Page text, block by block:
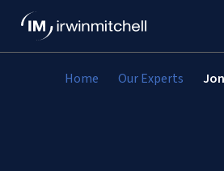
Home Our Experts
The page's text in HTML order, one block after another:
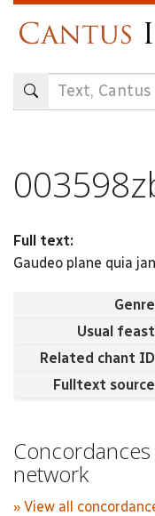
content
Full text:
Gaudeo plane quia
Usual
Related chant
Fulltext
network
» View all
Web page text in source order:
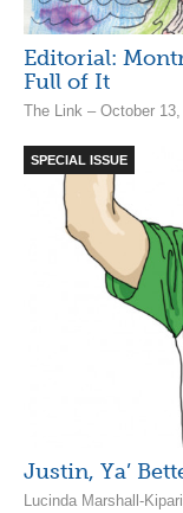
Editorial:
Full of It
The Link – October
SPECIAL ISSUE
Justin, Ya’
Lucinda Marshall-
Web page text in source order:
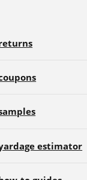
estimator
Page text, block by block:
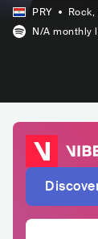
PRY Rock,
N/A monthly
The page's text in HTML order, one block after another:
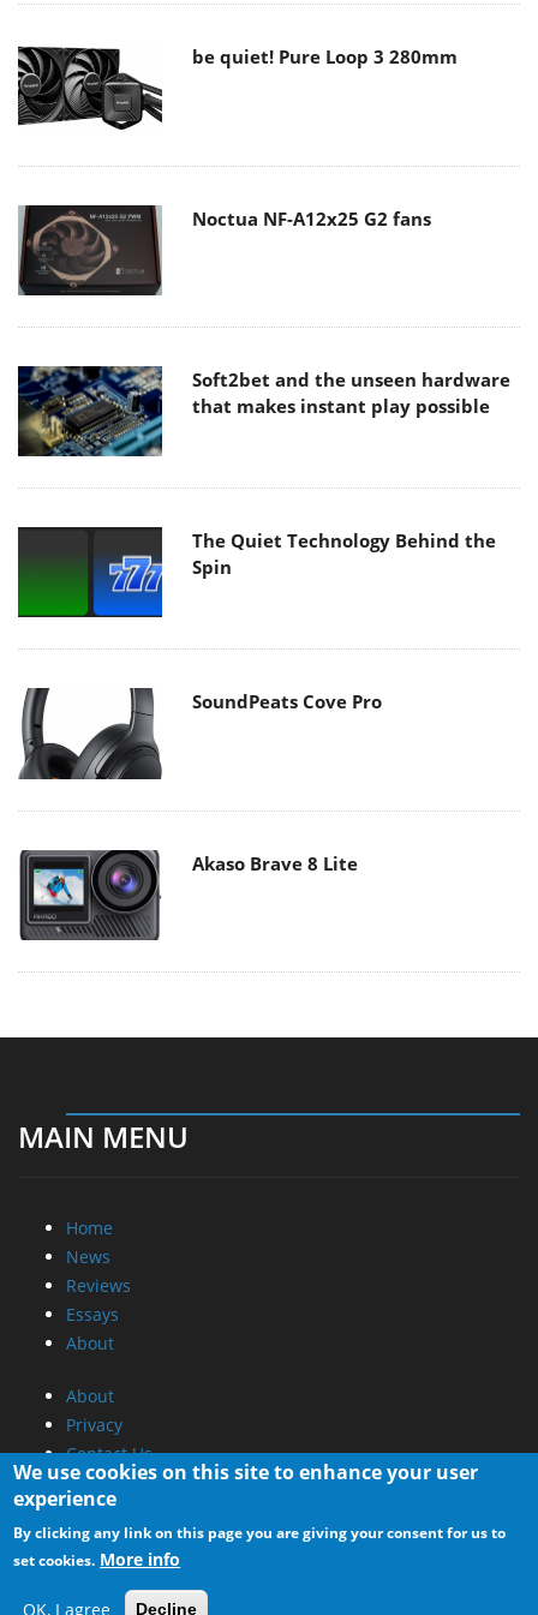
be quiet! Pure Loop 3 280mm
Noctua NF-A12x25 G2 fans
Soft2bet and the unseen hardware
that makes instant play possible
The Quiet Technology Behind the
Spin
SoundPeats Cove Pro
Akaso Brave 8 Lite
MAIN MENU
Home
News
Reviews
Essays
About
About
Privacy
Contact Us
Promotional Opportunities @ CdrInfo.com
Advertise on out site
Submit your News to our site
RSS Feed
We use cookies on this site to enhance your user
experience
By clicking any link on this page you are giving your consent for us to
set cookies. More info
OK, I agree Decline
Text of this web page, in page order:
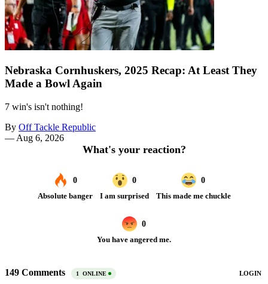
Nebraska Cornhuskers, 2025 Recap: At Least They
Made a Bowl Again
7 win's isn't nothing!
By Off Tackle Republic
— Aug 6, 2026
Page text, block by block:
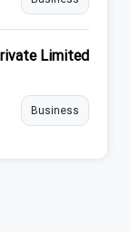
Limited
Business
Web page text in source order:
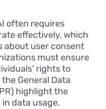
often requires
effectively, which
about user consent
must ensure
rights to
General Data
highlight the
data usage.

○ ○ ○ ○

What to produce: Exactly as written, restate the listing above with its pictures omitted.

Response to the task:
Page text, block by block:
Home Our Experts
The page's text in HTML order, one block after another:
content
Full text:
Gaudeo plane quia
Usual
Related chant
Fulltext
network
» View all
Web page text in source order:
Editorial:
Full of It
The Link – October
SPECIAL ISSUE
Justin, Ya’
Lucinda Marshall-
Web page text in source order:
estimator
Page text, block by block:
PRY Rock,
N/A monthly
The page's text in HTML order, one block after another:
be quiet! Pure Loop 3 280mm
Noctua NF-A12x25 G2 fans
Soft2bet and the unseen hardware
that makes instant play possible
The Quiet Technology Behind the
Spin
SoundPeats Cove Pro
Akaso Brave 8 Lite
MAIN MENU
Home
News
Reviews
Essays
About
About
Privacy
Contact Us
Promotional Opportunities @ CdrInfo.com
Advertise on out site
Submit your News to our site
RSS Feed
We use cookies on this site to enhance your user
experience
By clicking any link on this page you are giving your consent for us to
set cookies. More info
OK, I agree Decline
Text of this web page, in page order:
Nebraska Cornhuskers, 2025 Recap: At Least They
Made a Bowl Again
7 win's isn't nothing!
By Off Tackle Republic
— Aug 6, 2026
Page text, block by block:
Limited
Business
Web page text in source order:
often requires
effectively, which
about user consent
must ensure
rights to
General Data
highlight the
data usage.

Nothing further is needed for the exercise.